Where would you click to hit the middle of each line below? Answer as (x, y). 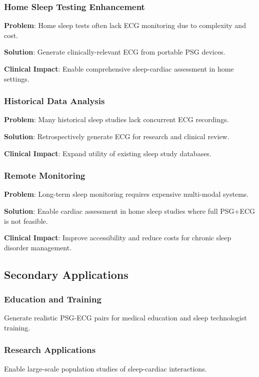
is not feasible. (26, 221)
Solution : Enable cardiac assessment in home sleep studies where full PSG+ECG (130, 211)
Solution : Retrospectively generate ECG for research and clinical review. (117, 136)
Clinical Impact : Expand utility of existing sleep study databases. (108, 153)
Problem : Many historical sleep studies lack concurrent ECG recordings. (116, 119)
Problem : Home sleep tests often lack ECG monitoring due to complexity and (125, 25)
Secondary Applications (66, 274)
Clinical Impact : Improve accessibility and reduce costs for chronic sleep (118, 238)
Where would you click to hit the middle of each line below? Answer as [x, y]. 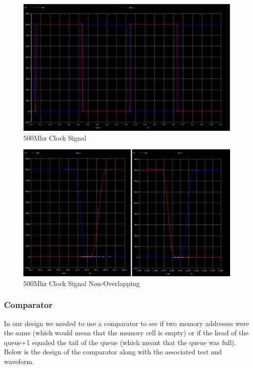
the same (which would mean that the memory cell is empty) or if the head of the [126, 333]
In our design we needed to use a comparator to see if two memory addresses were [126, 323]
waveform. [19, 361]
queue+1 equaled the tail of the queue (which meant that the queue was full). [120, 342]
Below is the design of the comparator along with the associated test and [113, 352]
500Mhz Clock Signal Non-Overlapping [82, 283]
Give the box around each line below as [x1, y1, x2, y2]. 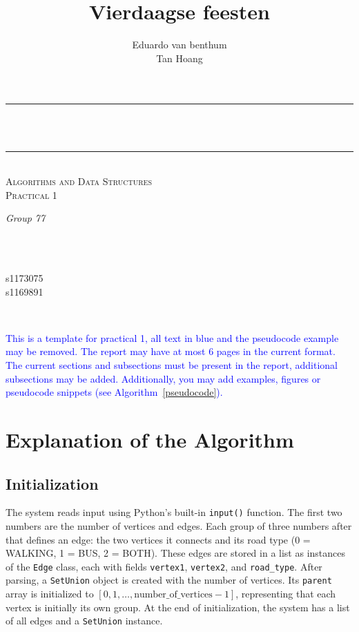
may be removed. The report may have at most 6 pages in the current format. [6, 344, 336, 358]
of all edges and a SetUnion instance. [6, 613, 163, 628]
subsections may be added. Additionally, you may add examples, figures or [6, 371, 321, 385]
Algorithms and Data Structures [6, 174, 152, 189]
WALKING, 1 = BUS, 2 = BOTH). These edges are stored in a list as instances [6, 546, 345, 560]
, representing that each [235, 586, 336, 601]
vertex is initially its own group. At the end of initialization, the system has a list [6, 600, 350, 614]
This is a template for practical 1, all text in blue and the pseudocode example [6, 330, 339, 345]
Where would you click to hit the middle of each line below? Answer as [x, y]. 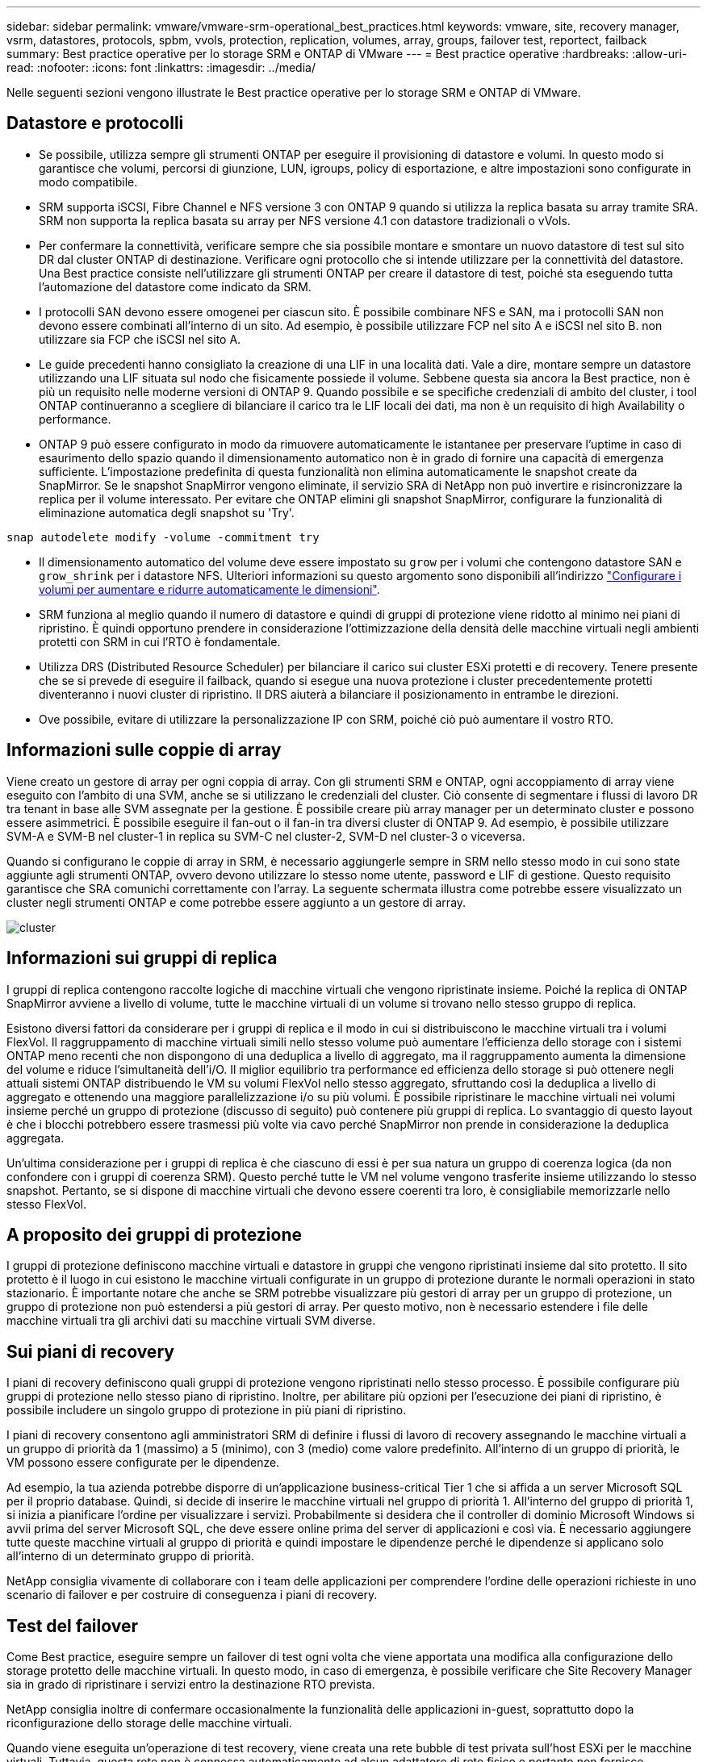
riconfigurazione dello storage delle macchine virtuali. [149, 1723]
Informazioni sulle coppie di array [144, 750]
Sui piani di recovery [90, 1351]
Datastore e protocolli [95, 123]
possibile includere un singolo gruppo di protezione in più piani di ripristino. [207, 1410]
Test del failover [73, 1626]
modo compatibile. [88, 182]
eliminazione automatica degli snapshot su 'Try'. [167, 512]
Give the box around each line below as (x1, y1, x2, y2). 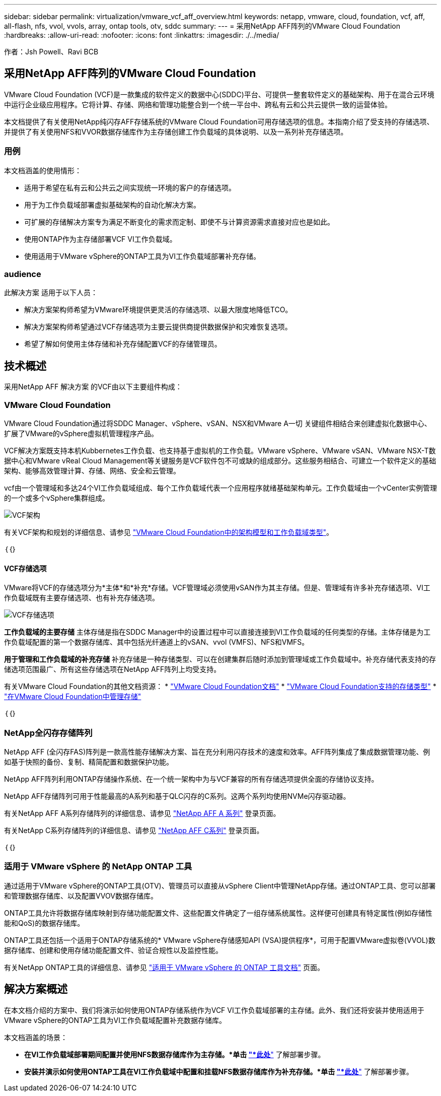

> PROBLEM REQUIREMENTS
Instructions for the copy: start at the first entry, stop after the line containing "vertex is initially", keep every line exact, and drop the pictures.

> TASK SOLUTION
Where would you click to hit the middle of each line below? Answer as (x, y). 
is not feasible. (26, 221)
Solution : Enable cardiac assessment in home sleep studies where full PSG+ECG (130, 211)
Solution : Retrospectively generate ECG for research and clinical review. (117, 136)
Clinical Impact : Expand utility of existing sleep study databases. (108, 153)
Problem : Many historical sleep studies lack concurrent ECG recordings. (116, 119)
Problem : Home sleep tests often lack ECG monitoring due to complexity and (125, 25)
Secondary Applications (66, 274)
Clinical Impact : Improve accessibility and reduce costs for chronic sleep (118, 238)
Where would you click to hit the middle of each line below? Answer as [x, y]. 
the same (which would mean that the memory cell is empty) or if the head of the [126, 333]
In our design we needed to use a comparator to see if two memory addresses were [126, 323]
waveform. [19, 361]
queue+1 equaled the tail of the queue (which meant that the queue was full). [120, 342]
Below is the design of the comparator along with the associated test and [113, 352]
500Mhz Clock Signal Non-Overlapping [82, 283]
Give the box around each line below as [x1, y1, x2, y2]. 
may be removed. The report may have at most 6 pages in the current format. [6, 344, 336, 358]
of all edges and a SetUnion instance. [6, 613, 163, 628]
subsections may be added. Additionally, you may add examples, figures or [6, 371, 321, 385]
Algorithms and Data Structures [6, 174, 152, 189]
WALKING, 1 = BUS, 2 = BOTH). These edges are stored in a list as instances [6, 546, 345, 560]
, representing that each [235, 586, 336, 601]
vertex is initially its own group. At the end of initialization, the system has a list [6, 600, 350, 614]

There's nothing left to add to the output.